Amendment 1 — display rounding of coerced doubles (2026-06-12)

Issue #32. The Decision keeps decimal exact by storing it as TEXT, noting that "numeric ops require casts" — the engine has no native decimal/BCD type (SQLite's storage classes are only NULL / INTEGER / REAL / TEXT / BLOB; NUMERIC is an affinity, not a type). What the original wording did not anticipate is that the engine performs that cast implicitly: sum(price * qty) over TEXT decimals coerces to an IEEE-754 double with no explicit cast, and the computed result carries no playground type (ADR-0030 §6), so it rendered with the double's full noise — 298.59999999999997 for 298.60. For a teaching tool that is a confusing, off-topic lesson about float representation.

Decision

Round floating-point values to 15 significant figures for display only. A double carries ~1517 significant decimal digits and the noise lives in the last one or two; rounding to 15 then taking the shortest round-tripping form of the rounded value collapses 298.59999999999997298.6 and 0.300000000000000040.3. A clean value rounds to itself, so the result is never longer than before; non-finite values pass through. Implemented as format_real_display in db.rs.

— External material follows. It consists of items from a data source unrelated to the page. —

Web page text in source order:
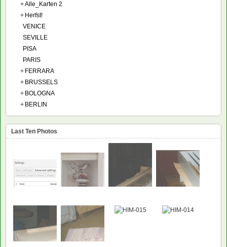
+Alle_Karten 2
+ Herfst!
VENICE
SEVILLE
PISA
PARIS
+ FERRARA
+ BRUSSELS
+ BOLOGNA
+ BERLIN
Last Ten Photos
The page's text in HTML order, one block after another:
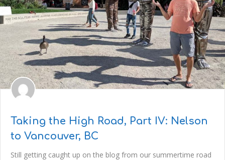
Taking the High Road, Part IV: Nelson
to Vancouver, BC
Still getting caught up on the blog from our summertime road

The rounding is wired into exactly one place — format_cell, the result-set / show data cell formatter — because that is the only surface where the IEEE-754 noise actually appears: noise arises from arithmetic/aggregation, whose results flow through format_cell. Every other f64-to-string path deliberately keeps full precision, and the distinction is semantic, not cosmetic:

  • Persistence stays exact. The CSV encoder (persistence::csv_io::format_real) keeps the shortest round-tripping form so a stored real survives save/load byte-for-byte — rounding there would corrupt data.
  • Uniqueness dry-runs key on exact values. render_value (the diagnostic/echo formatter) is reused as a canonical identity key by dry_run_unique (ADR-0029 §5) and check_uniqueness_collisions (ADR-0017 §4.3): they group rows by this string to predict the duplicates the engine would reject. Rounding there would merge two distinct doubles into one key and report a collision the engine — which compares exact values — would not. So render_value keeps format!("{r}"). (It also never displays a computed value, so it has no noise to trim.)
  • FK-key matching and EXPLAIN-SQL literals keep full precision — neither is a data-cell display.

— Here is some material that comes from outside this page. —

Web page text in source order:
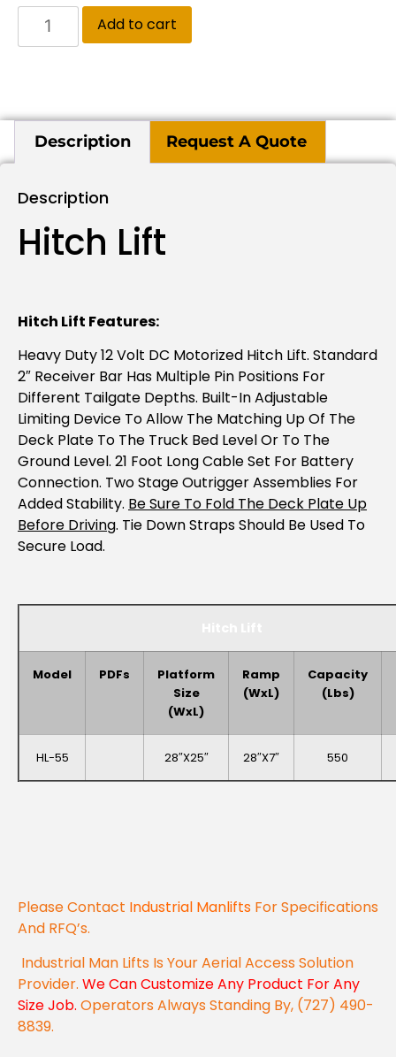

Within format_cell the rounding applies to all REAL cells (stored real columns and computed results alike), for one consistent rule; the lost digits are at the double's precision limit, not real information, and a stored real typed by the user is itself noise-free so its display is unchanged in practice. Raw decimal columns are unaffected — they are TEXT and render verbatim, trailing zeros and all (100.10). Exact decimal arithmetic (a SQLite extension exposing decimal_mul/decimal_sum) was considered and rejected: it would require rewriting the user's standard-SQL operators into function calls, defeating both the "validated SQL runs verbatim" model and the goal of teaching ordinary SQL.